戈壁的黎明来得格外早,青冥天光从地平线漫开,驱散夜寒,将砂石再次炙烤得滚烫。
洼地边缘的窝棚里,林弈与雷洪已结束调息。经过一夜相对安稳的休息,虽远未恢复全盛,但至少行动无碍,真元也恢复了两三成。
雷洪胸前的伤口结了深色的痂,暗红印记仍在,但不再恶化;林弈经脉的灼痛感减轻许多,神魂在断尺道韵的滋养下也稳固不少。
图努长老带着几名强壮的遗民猎手早早等候在外。
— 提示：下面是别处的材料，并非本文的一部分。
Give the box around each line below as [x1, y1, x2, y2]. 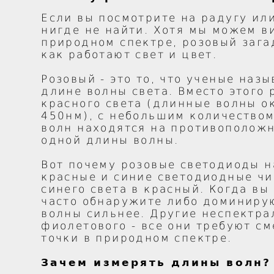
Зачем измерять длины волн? [41, 256, 272, 269]
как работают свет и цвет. [41, 48, 218, 61]
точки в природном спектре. [41, 232, 232, 245]
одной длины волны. [41, 134, 179, 147]
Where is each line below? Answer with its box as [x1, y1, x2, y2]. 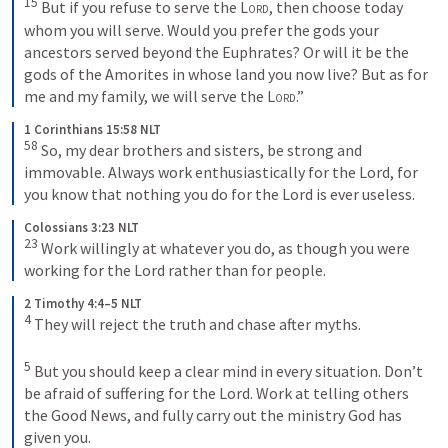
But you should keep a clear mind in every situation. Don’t [31, 360, 423, 381]
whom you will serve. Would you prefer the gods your [24, 19, 379, 40]
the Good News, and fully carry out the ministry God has [24, 404, 402, 425]
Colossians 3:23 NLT [24, 218, 139, 236]
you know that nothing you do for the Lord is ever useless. [24, 183, 415, 204]
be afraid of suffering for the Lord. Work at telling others [24, 382, 409, 403]
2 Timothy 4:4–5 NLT [24, 295, 142, 313]
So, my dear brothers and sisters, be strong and [38, 139, 362, 160]
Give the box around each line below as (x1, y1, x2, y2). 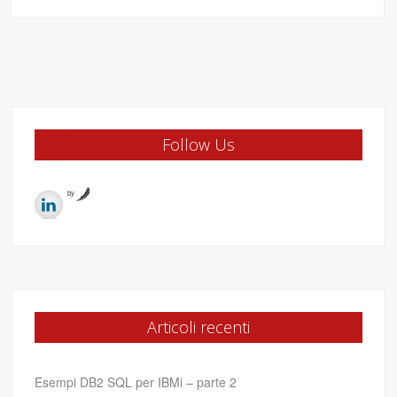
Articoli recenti (146, 316, 250, 339)
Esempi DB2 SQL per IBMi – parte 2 (35, 373, 237, 392)
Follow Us (161, 134, 235, 156)
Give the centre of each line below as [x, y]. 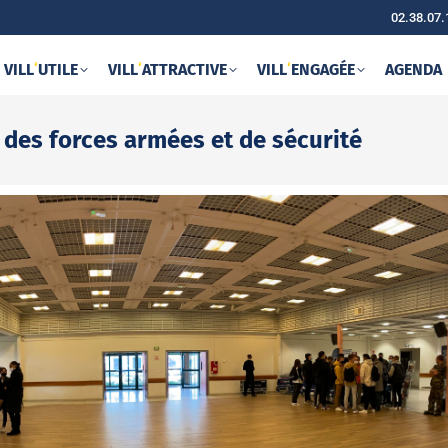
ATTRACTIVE [184, 69]
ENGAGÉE [322, 69]
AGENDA [413, 69]
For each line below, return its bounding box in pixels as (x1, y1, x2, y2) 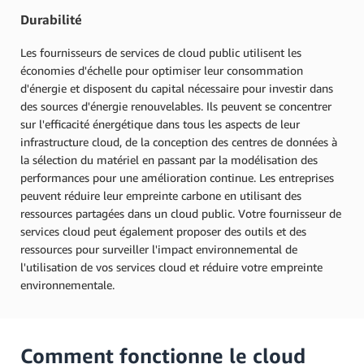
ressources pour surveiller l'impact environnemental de (20, 241, 297, 256)
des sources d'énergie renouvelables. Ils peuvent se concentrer (20, 98, 331, 113)
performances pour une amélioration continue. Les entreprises (20, 170, 334, 184)
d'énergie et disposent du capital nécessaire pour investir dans (20, 80, 333, 95)
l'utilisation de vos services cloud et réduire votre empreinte (20, 259, 323, 274)
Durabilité (20, 11, 82, 28)
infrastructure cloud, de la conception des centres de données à (20, 134, 337, 149)
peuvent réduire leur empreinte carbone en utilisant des (20, 188, 301, 202)
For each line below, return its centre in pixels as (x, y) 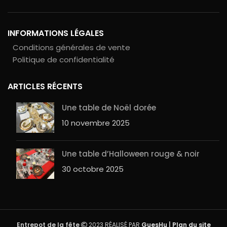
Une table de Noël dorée (109, 108)
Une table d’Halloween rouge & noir (131, 154)
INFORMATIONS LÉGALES (56, 33)
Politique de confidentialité (64, 60)
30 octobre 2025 (93, 169)
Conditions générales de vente (71, 47)
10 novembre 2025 (96, 123)
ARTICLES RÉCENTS (45, 86)
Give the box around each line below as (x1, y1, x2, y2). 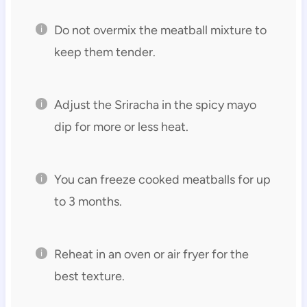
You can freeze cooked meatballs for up (53, 171, 271, 187)
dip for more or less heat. (53, 119, 188, 134)
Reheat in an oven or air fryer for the (53, 246, 249, 262)
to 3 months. (53, 193, 122, 209)
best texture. (53, 268, 125, 284)
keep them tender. (53, 44, 156, 60)
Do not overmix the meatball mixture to (53, 22, 267, 38)
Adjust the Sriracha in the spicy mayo (53, 97, 256, 112)
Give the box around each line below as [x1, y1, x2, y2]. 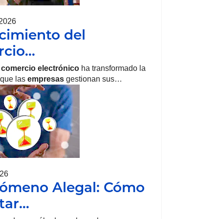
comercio [1, 64, 36, 72]
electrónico [36, 64, 79, 72]
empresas [27, 75, 64, 83]
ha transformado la [79, 64, 146, 72]
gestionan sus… [64, 75, 122, 83]

他们看到林弈二人走出窝棚时精神状态明显好转,眼中惊讶之色更浓。
“外者,准备好了?”图努沉声问,手中骨杖指向洼地外东北方向,“那边,靠近‘恶水’边缘的‘风嚎石林’,有小‘哭灵’游荡。只要驱赶或消灭一只,带回它的‘核晶’,便算证明。”
林弈点头:“带路。”
一行人离开部落聚居地,在嶙峋的戈壁石柱与沟壑间穿行。猎手们步履轻捷,对地形了如指掌,林弈与雷洪勉力跟上。空气中燥热与土腥味混杂,偶尔有蝎子或蜥蜴般的生物从石缝中惊惶窜过。
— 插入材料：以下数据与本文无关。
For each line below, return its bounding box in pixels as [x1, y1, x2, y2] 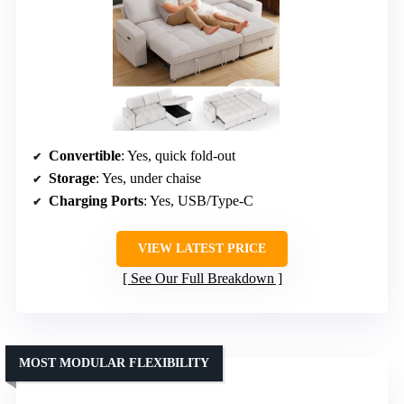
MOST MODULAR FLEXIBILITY [19, 356, 209, 371]
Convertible [49, 148, 121, 164]
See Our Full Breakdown [130, 271, 274, 287]
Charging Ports [49, 193, 143, 209]
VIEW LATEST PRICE [138, 242, 266, 256]
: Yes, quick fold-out [121, 148, 235, 164]
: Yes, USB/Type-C [143, 193, 253, 209]
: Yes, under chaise [96, 170, 201, 187]
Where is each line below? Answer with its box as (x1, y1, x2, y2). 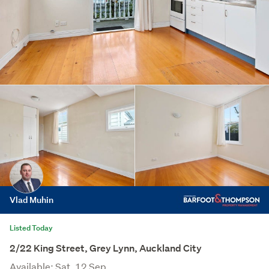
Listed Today (10, 222, 53, 233)
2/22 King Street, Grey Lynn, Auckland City (10, 241, 202, 255)
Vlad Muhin (10, 193, 53, 205)
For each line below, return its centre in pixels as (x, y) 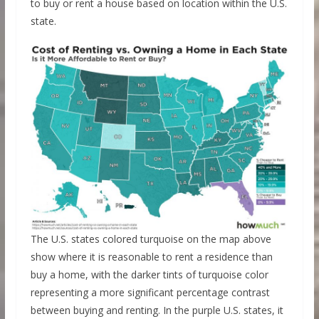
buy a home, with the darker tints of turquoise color (149, 274)
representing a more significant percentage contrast (150, 292)
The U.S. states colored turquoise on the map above (151, 239)
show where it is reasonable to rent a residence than (151, 256)
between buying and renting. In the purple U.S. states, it (157, 310)
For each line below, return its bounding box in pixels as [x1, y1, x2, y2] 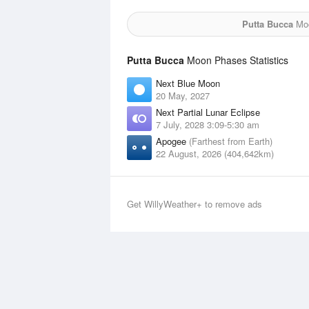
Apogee [156, 134, 189, 148]
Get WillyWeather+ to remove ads [127, 197, 262, 210]
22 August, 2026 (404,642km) [156, 147, 274, 160]
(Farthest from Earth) [189, 134, 272, 148]
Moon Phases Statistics [184, 53, 288, 67]
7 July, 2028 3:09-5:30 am [156, 118, 259, 131]
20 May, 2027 [156, 89, 210, 102]
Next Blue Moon [156, 77, 220, 90]
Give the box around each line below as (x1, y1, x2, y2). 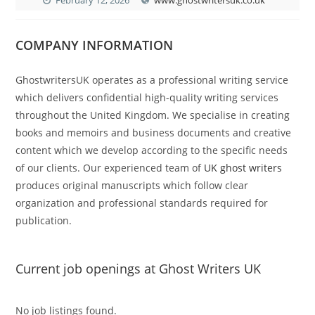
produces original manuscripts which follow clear (15, 178, 249, 192)
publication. (15, 213, 72, 227)
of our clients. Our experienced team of (15, 160, 205, 174)
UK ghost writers (204, 160, 283, 174)
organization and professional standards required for (15, 195, 269, 210)
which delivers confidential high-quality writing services (15, 90, 279, 104)
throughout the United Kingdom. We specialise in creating (15, 108, 290, 122)
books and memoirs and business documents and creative (15, 125, 292, 139)
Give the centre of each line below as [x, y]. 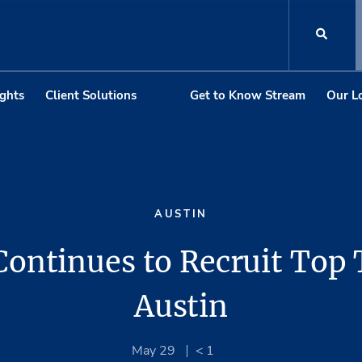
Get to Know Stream [248, 95]
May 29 [155, 351]
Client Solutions [90, 95]
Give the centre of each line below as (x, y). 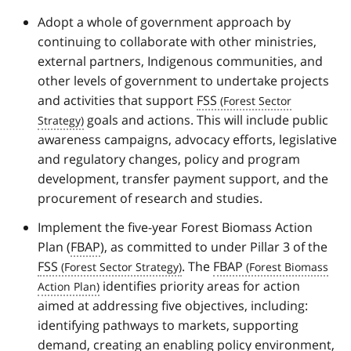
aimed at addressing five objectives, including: (173, 305)
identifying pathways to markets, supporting (168, 325)
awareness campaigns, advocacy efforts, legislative (187, 139)
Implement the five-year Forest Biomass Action (175, 227)
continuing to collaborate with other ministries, (177, 41)
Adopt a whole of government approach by (164, 22)
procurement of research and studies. (150, 198)
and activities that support (117, 100)

约莫走了小半个时辰,前方地貌渐变。巨大的风蚀岩柱更加密集,形态扭曲怪异,如同无数张牙舞爪的巨兽化石。
风穿过石林的缝隙,发出阵阵如同呜咽般的尖啸——“风嚎石林”名不虚传。而空气中,开始隐隐弥漫着一丝若有若无的、熟悉的阴冷与腥甜气息,那是“蚀”力污染与怨念结合的味道。
图努和猎手们明显紧张起来,放慢脚步,握紧了手中的石矛和投石索。
“就在前面。”图努压低声音,指向前方一片被几根巨大岩柱半围合的沙地,“小心,它们感知敏锐,擅幻音,体液有毒。”
林弈凝神望去。沙地中央,果然蜷伏着一团灰白色的、如同破败棉絮般的东西。它约莫半人高,形体不定,微微蠕动,散发出令人不适的阴寒波动。与地下溶洞的蚀心妖姬相比,这只“小哭灵”体型更小,气息也弱得多,更像是某种未完全成型的雏体或劣化体。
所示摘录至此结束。